In the records below, begin at the line that has "Monday-10/08/2026" and stop after the line that has "Academic Excellence"; quote those lines verbatim and nothing more.

Data excerpts:
============

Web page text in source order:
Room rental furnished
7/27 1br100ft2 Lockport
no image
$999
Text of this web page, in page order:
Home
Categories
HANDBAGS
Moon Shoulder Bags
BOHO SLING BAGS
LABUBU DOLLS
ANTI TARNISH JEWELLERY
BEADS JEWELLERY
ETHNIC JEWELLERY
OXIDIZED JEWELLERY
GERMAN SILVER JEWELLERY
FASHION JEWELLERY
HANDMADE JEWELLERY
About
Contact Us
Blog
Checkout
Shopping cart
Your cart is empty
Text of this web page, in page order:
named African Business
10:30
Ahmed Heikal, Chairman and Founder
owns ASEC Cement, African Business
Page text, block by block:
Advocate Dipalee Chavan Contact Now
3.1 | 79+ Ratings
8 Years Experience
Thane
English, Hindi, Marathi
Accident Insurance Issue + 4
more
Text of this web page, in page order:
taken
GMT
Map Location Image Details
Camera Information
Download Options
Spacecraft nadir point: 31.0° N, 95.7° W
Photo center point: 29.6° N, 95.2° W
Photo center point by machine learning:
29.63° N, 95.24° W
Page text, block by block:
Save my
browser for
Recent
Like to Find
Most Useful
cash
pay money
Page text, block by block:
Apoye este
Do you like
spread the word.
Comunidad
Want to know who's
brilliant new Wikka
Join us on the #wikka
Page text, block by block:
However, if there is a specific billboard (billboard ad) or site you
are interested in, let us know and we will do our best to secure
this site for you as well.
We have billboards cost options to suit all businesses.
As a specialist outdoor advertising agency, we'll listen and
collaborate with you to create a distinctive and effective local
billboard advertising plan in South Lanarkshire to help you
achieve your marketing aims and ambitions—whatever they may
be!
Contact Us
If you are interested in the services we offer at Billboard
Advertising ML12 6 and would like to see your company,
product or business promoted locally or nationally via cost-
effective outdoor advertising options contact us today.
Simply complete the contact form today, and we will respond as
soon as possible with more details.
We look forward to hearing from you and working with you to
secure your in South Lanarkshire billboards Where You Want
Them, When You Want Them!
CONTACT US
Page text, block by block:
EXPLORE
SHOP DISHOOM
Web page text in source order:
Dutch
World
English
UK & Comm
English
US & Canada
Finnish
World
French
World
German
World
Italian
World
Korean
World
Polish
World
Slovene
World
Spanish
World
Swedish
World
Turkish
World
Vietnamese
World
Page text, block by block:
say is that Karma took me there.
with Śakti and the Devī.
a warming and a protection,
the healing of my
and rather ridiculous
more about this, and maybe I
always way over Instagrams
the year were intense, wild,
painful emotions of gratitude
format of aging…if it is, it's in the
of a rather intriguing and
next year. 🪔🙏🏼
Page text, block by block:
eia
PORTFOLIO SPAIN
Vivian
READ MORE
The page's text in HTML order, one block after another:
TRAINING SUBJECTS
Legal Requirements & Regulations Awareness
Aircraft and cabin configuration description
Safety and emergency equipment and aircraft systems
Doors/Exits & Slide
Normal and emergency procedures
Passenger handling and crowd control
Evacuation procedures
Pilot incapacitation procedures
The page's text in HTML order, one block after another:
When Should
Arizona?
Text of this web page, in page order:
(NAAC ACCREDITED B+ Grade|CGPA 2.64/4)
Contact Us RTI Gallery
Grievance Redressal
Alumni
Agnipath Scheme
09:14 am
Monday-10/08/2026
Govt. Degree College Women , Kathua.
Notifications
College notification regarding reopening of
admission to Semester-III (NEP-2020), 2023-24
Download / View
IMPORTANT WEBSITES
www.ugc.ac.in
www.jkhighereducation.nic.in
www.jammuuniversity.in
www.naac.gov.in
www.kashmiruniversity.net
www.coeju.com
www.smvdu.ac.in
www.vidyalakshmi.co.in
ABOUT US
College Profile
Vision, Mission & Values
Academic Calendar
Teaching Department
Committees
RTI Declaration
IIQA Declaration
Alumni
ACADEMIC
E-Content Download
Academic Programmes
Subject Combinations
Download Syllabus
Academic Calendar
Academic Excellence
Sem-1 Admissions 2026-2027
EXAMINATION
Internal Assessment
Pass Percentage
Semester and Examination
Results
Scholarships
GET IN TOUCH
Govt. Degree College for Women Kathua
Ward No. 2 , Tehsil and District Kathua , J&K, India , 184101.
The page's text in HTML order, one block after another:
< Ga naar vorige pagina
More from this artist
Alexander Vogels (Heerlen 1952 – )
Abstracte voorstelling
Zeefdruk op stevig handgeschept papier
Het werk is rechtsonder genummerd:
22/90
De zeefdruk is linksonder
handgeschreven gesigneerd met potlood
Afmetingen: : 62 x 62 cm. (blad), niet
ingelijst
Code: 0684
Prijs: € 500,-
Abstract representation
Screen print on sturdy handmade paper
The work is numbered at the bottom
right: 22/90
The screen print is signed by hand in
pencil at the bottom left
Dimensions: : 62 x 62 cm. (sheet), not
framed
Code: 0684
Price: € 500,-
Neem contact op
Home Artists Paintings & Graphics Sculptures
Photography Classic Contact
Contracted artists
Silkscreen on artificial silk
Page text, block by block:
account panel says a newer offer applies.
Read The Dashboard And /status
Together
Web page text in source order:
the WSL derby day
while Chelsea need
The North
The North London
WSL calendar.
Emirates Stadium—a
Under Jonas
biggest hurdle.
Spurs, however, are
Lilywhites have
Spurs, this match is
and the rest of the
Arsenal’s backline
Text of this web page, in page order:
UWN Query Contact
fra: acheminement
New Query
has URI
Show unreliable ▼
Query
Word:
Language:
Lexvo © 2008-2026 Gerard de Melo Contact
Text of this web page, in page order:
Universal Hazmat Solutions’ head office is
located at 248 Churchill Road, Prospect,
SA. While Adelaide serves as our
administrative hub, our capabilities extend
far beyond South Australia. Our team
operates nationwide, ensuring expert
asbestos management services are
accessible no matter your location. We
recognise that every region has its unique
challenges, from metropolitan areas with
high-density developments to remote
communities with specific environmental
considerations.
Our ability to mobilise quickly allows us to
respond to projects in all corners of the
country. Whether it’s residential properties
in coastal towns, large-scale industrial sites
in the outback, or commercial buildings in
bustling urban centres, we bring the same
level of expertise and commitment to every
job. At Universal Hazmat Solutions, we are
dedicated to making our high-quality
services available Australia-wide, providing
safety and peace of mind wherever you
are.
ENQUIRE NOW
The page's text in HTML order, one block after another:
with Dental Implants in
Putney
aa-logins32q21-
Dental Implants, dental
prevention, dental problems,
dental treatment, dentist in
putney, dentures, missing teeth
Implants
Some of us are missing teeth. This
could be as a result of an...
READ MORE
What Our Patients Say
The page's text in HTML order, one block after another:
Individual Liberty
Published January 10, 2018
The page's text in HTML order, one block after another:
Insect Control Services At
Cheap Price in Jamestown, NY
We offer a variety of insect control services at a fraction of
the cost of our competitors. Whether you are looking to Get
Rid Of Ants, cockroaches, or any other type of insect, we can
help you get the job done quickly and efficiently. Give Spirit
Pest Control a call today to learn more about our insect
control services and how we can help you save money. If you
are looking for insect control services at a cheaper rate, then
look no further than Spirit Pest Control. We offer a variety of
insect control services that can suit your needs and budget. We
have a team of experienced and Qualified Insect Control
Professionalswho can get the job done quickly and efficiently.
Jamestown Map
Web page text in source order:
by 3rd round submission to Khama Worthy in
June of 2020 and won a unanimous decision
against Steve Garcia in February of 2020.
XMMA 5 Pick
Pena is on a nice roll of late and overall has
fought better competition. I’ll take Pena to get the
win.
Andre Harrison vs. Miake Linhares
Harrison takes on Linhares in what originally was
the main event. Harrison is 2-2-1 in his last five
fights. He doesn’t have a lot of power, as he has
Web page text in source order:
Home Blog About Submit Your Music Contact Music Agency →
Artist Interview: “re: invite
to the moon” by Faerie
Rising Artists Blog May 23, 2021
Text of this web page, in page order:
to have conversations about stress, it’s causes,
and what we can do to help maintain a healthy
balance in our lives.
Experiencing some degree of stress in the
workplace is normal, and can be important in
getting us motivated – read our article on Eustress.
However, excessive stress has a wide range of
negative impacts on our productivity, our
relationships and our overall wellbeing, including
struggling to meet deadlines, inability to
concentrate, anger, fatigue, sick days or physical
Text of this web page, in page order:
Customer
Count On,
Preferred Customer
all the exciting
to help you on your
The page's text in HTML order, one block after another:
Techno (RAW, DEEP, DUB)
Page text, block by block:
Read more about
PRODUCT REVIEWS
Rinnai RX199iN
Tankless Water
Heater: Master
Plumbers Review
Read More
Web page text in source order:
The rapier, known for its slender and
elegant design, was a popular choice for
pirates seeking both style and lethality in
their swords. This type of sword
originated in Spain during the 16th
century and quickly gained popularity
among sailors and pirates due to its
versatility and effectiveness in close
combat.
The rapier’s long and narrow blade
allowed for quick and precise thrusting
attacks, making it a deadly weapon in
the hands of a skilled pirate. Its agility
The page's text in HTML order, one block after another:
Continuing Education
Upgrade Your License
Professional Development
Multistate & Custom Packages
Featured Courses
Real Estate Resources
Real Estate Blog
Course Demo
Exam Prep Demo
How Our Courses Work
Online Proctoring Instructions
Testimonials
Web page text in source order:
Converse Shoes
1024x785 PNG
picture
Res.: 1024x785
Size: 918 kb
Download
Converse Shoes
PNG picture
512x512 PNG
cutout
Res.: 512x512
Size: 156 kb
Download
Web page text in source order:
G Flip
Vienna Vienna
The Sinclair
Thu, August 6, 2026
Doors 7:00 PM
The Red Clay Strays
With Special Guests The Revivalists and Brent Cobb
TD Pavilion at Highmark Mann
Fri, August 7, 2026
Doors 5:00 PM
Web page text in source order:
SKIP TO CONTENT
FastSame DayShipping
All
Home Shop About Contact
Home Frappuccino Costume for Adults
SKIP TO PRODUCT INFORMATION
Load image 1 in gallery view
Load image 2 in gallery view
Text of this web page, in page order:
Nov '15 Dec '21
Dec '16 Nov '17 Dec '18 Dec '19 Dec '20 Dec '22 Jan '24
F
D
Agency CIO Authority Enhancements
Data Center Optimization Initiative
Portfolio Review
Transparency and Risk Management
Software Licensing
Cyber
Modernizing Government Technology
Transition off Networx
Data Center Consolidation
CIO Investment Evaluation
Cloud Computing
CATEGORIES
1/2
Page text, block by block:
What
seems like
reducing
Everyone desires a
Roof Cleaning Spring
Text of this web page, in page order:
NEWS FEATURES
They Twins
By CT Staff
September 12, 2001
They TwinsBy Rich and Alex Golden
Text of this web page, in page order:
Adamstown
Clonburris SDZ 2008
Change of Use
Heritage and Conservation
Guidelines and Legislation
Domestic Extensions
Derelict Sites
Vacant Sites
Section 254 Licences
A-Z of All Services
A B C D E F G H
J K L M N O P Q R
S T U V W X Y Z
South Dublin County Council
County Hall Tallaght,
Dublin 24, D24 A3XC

============

- [Solution to this problem]
Monday-10/08/2026
Govt. Degree College Women , Kathua.
Notifications
College notification regarding reopening of
admission to Semester-III (NEP-2020), 2023-24
Download / View
IMPORTANT WEBSITES
www.ugc.ac.in
www.jkhighereducation.nic.in
www.jammuuniversity.in
www.naac.gov.in
www.kashmiruniversity.net
www.coeju.com
www.smvdu.ac.in
www.vidyalakshmi.co.in
ABOUT US
College Profile
Vision, Mission & Values
Academic Calendar
Teaching Department
Committees
RTI Declaration
IIQA Declaration
Alumni
ACADEMIC
E-Content Download
Academic Programmes
Subject Combinations
Download Syllabus
Academic Calendar
Academic Excellence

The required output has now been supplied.